(Beginning of Data section)
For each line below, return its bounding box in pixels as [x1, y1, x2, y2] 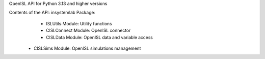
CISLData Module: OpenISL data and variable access [46, 34, 153, 40]
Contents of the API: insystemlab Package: [9, 10, 96, 16]
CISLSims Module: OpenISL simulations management [33, 45, 141, 51]
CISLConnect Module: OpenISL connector [46, 27, 131, 34]
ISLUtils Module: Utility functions [46, 20, 112, 26]
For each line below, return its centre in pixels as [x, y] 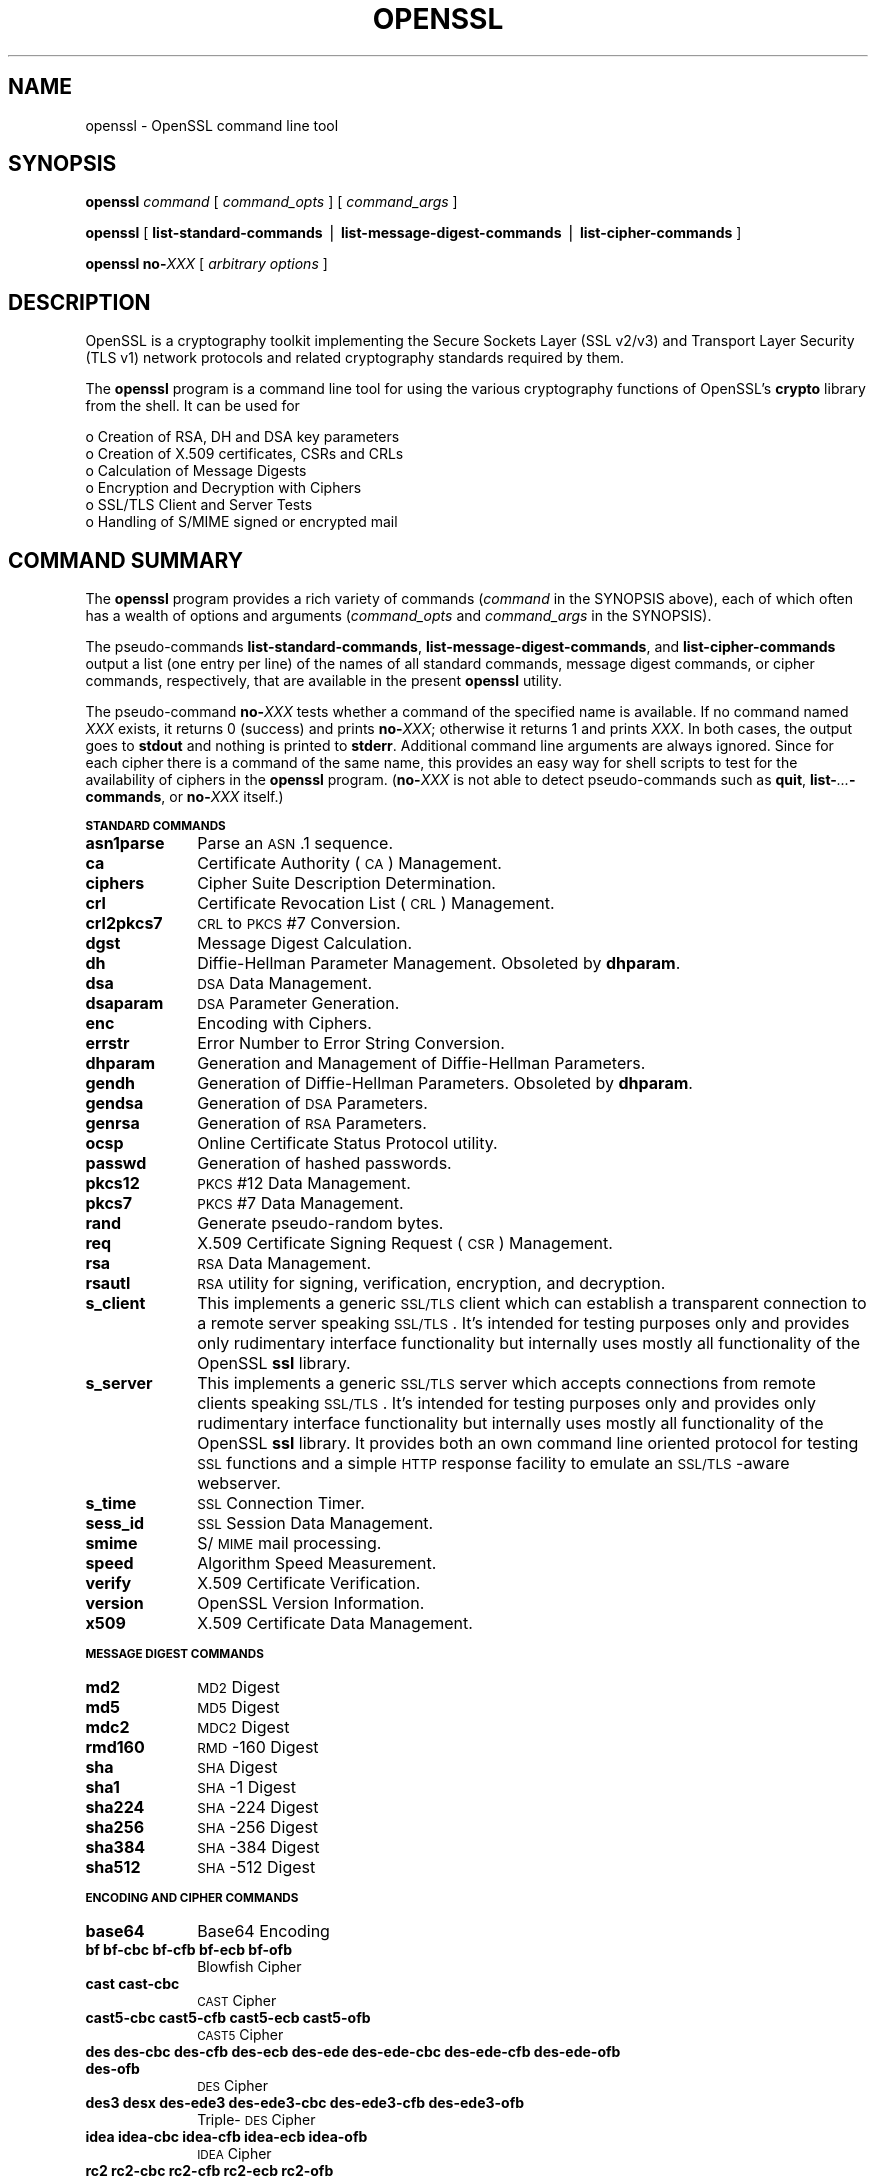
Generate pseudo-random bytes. [320, 1223]
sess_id [115, 1523]
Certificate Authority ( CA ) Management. [349, 863]
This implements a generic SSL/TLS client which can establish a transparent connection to [532, 1303]
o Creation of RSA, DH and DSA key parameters [242, 437]
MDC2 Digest [243, 1727]
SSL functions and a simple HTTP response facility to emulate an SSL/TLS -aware [493, 1463]
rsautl [108, 1283]
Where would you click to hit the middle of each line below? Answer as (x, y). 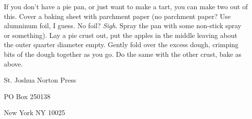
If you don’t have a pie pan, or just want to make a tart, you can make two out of (126, 6)
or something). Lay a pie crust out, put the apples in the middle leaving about (121, 35)
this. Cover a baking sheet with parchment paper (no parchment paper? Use (118, 16)
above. (13, 63)
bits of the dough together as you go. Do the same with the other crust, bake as (123, 54)
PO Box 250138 (27, 96)
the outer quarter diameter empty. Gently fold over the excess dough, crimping (121, 44)
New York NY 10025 (35, 112)
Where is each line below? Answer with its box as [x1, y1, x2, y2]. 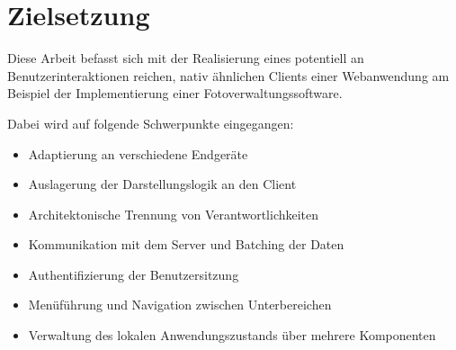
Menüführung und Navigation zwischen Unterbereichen [28, 295, 332, 314]
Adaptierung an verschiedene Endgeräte [28, 144, 248, 163]
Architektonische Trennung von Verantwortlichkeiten [28, 204, 319, 223]
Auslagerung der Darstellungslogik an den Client [28, 175, 297, 193]
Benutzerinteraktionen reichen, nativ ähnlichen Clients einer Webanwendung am [7, 66, 450, 85]
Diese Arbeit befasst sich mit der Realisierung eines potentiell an [7, 49, 364, 67]
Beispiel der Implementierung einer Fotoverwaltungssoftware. [7, 84, 343, 103]
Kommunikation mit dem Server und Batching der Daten [28, 235, 344, 254]
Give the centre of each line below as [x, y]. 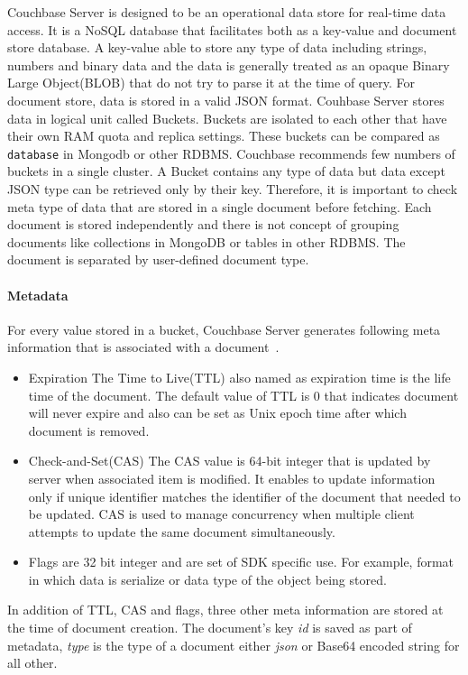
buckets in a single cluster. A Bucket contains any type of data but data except [226, 171]
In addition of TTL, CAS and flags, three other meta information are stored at [225, 610]
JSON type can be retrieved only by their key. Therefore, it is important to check [233, 189]
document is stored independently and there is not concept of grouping [203, 224]
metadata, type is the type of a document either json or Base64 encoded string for [234, 645]
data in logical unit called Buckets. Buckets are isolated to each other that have [227, 118]
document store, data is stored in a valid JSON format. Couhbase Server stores [226, 100]
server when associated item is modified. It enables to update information [232, 478]
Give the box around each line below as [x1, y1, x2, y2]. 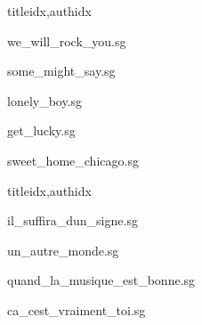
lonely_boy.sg [7, 91, 83, 110]
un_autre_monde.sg [7, 240, 119, 259]
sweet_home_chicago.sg [7, 150, 139, 169]
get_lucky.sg [7, 121, 76, 140]
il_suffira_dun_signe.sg [7, 211, 138, 230]
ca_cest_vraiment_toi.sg [7, 300, 146, 319]
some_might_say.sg [7, 61, 116, 80]
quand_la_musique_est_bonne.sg [7, 271, 196, 289]
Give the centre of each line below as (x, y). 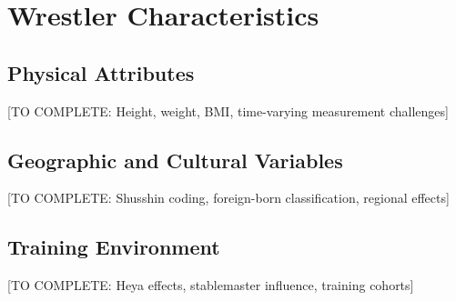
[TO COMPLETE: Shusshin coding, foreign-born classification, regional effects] (228, 198)
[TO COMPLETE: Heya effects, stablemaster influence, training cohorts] (211, 285)
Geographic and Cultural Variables (175, 160)
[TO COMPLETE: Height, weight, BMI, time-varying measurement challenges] (228, 110)
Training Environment (114, 247)
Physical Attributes (101, 72)
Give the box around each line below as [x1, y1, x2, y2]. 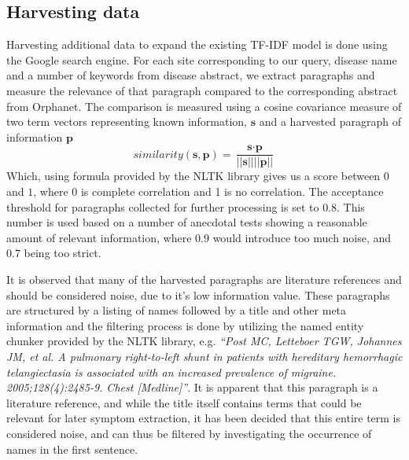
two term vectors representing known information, [6, 113, 248, 130]
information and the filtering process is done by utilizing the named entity [6, 317, 364, 333]
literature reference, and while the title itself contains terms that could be [6, 394, 362, 410]
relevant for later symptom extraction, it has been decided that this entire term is [6, 410, 401, 426]
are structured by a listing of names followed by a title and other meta [6, 302, 347, 318]
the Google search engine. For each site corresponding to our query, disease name [6, 51, 397, 68]
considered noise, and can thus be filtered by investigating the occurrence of [6, 425, 372, 441]
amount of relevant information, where [6, 229, 192, 245]
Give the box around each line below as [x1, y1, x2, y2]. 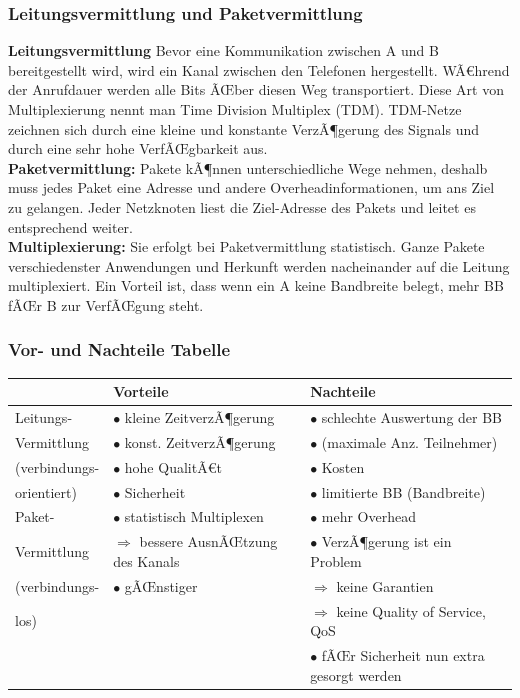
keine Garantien [336, 575, 434, 596]
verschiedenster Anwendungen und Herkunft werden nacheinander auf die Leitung [8, 255, 510, 276]
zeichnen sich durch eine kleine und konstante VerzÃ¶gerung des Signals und [8, 118, 479, 139]
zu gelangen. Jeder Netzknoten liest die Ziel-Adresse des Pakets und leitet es [8, 196, 476, 217]
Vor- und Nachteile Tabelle [8, 337, 231, 362]
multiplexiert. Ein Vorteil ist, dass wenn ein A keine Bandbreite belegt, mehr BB [8, 275, 504, 296]
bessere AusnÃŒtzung [139, 531, 278, 552]
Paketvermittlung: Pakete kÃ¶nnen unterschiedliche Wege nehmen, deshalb [8, 157, 488, 178]
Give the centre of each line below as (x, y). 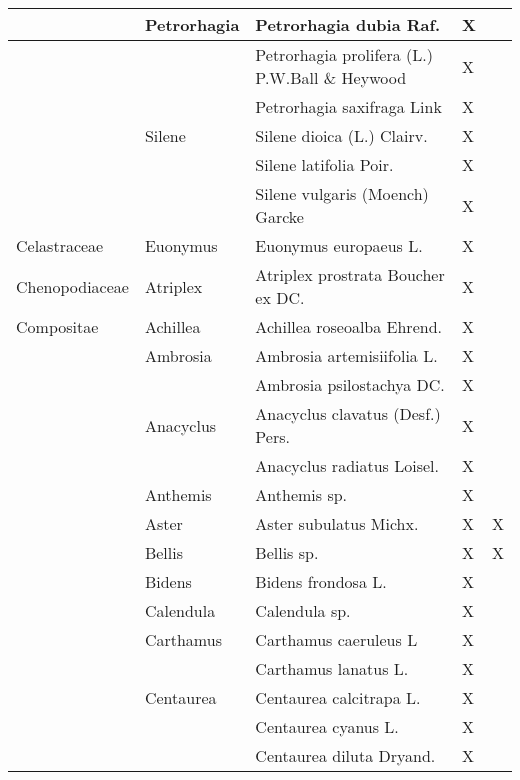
(End of Data section)
Exactly what appears in the records above must be returned, apart from the pictures.

* Solution:
For each line below, return its bounding box in pixels as [x1, y1, x2, y2] 
CISLData Module: OpenISL data and variable access [46, 34, 153, 40]
Contents of the API: insystemlab Package: [9, 10, 96, 16]
CISLSims Module: OpenISL simulations management [33, 45, 141, 51]
CISLConnect Module: OpenISL connector [46, 27, 131, 34]
ISLUtils Module: Utility functions [46, 20, 112, 26]
For each line below, return its centre in pixels as [x, y] 
Generate pseudo-random bytes. [320, 1223]
sess_id [115, 1523]
Certificate Authority ( CA ) Management. [349, 863]
This implements a generic SSL/TLS client which can establish a transparent connection to [532, 1303]
o Creation of RSA, DH and DSA key parameters [242, 437]
MDC2 Digest [243, 1727]
SSL functions and a simple HTTP response facility to emulate an SSL/TLS -aware [493, 1463]
rsautl [108, 1283]
Where would you click to hit the middle of each line below? Answer as (x, y). 
If you don’t have a pie pan, or just want to make a tart, you can make two out of (126, 6)
or something). Lay a pie crust out, put the apples in the middle leaving about (121, 35)
this. Cover a baking sheet with parchment paper (no parchment paper? Use (118, 16)
above. (13, 63)
bits of the dough together as you go. Do the same with the other crust, bake as (123, 54)
PO Box 250138 (27, 96)
the outer quarter diameter empty. Gently fold over the excess dough, crimping (121, 44)
New York NY 10025 (35, 112)
Where is each line below? Answer with its box as [x1, y1, x2, y2]. 
Menüführung und Navigation zwischen Unterbereichen [28, 295, 332, 314]
Adaptierung an verschiedene Endgeräte [28, 144, 248, 163]
Architektonische Trennung von Verantwortlichkeiten [28, 204, 319, 223]
Auslagerung der Darstellungslogik an den Client [28, 175, 297, 193]
Benutzerinteraktionen reichen, nativ ähnlichen Clients einer Webanwendung am [7, 66, 450, 85]
Diese Arbeit befasst sich mit der Realisierung eines potentiell an [7, 49, 364, 67]
Beispiel der Implementierung einer Fotoverwaltungssoftware. [7, 84, 343, 103]
Kommunikation mit dem Server und Batching der Daten [28, 235, 344, 254]
Give the centre of each line below as [x, y]. 
buckets in a single cluster. A Bucket contains any type of data but data except [226, 171]
In addition of TTL, CAS and flags, three other meta information are stored at [225, 610]
JSON type can be retrieved only by their key. Therefore, it is important to check [233, 189]
document is stored independently and there is not concept of grouping [203, 224]
metadata, type is the type of a document either json or Base64 encoded string for [234, 645]
data in logical unit called Buckets. Buckets are isolated to each other that have [227, 118]
document store, data is stored in a valid JSON format. Couhbase Server stores [226, 100]
server when associated item is modified. It enables to update information [232, 478]
Give the box around each line below as [x1, y1, x2, y2]. 
lonely_boy.sg [7, 91, 83, 110]
un_autre_monde.sg [7, 240, 119, 259]
sweet_home_chicago.sg [7, 150, 139, 169]
get_lucky.sg [7, 121, 76, 140]
il_suffira_dun_signe.sg [7, 211, 138, 230]
ca_cest_vraiment_toi.sg [7, 300, 146, 319]
some_might_say.sg [7, 61, 116, 80]
quand_la_musique_est_bonne.sg [7, 271, 196, 289]
Give the centre of each line below as (x, y). 
[TO COMPLETE: Shusshin coding, foreign-born classification, regional effects] (228, 198)
[TO COMPLETE: Heya effects, stablemaster influence, training cohorts] (211, 285)
Geographic and Cultural Variables (175, 160)
[TO COMPLETE: Height, weight, BMI, time-varying measurement challenges] (228, 110)
Training Environment (114, 247)
Physical Attributes (101, 72)
Give the box around each line below as [x1, y1, x2, y2]. 
two term vectors representing known information, [6, 113, 248, 130]
information and the filtering process is done by utilizing the named entity [6, 317, 364, 333]
literature reference, and while the title itself contains terms that could be [6, 394, 362, 410]
relevant for later symptom extraction, it has been decided that this entire term is [6, 410, 401, 426]
are structured by a listing of names followed by a title and other meta [6, 302, 347, 318]
the Google search engine. For each site corresponding to our query, disease name [6, 51, 397, 68]
considered noise, and can thus be filtered by investigating the occurrence of [6, 425, 372, 441]
amount of relevant information, where [6, 229, 192, 245]
Give the box around each line below as [x1, y1, x2, y2]. 
keine Garantien [336, 575, 434, 596]
verschiedenster Anwendungen und Herkunft werden nacheinander auf die Leitung [8, 255, 510, 276]
zeichnen sich durch eine kleine und konstante VerzÃ¶gerung des Signals und [8, 118, 479, 139]
zu gelangen. Jeder Netzknoten liest die Ziel-Adresse des Pakets und leitet es [8, 196, 476, 217]
Vor- und Nachteile Tabelle [8, 337, 231, 362]
multiplexiert. Ein Vorteil ist, dass wenn ein A keine Bandbreite belegt, mehr BB [8, 275, 504, 296]
bessere AusnÃŒtzung [139, 531, 278, 552]
Paketvermittlung: Pakete kÃ¶nnen unterschiedliche Wege nehmen, deshalb [8, 157, 488, 178]
Give the centre of each line below as (x, y). 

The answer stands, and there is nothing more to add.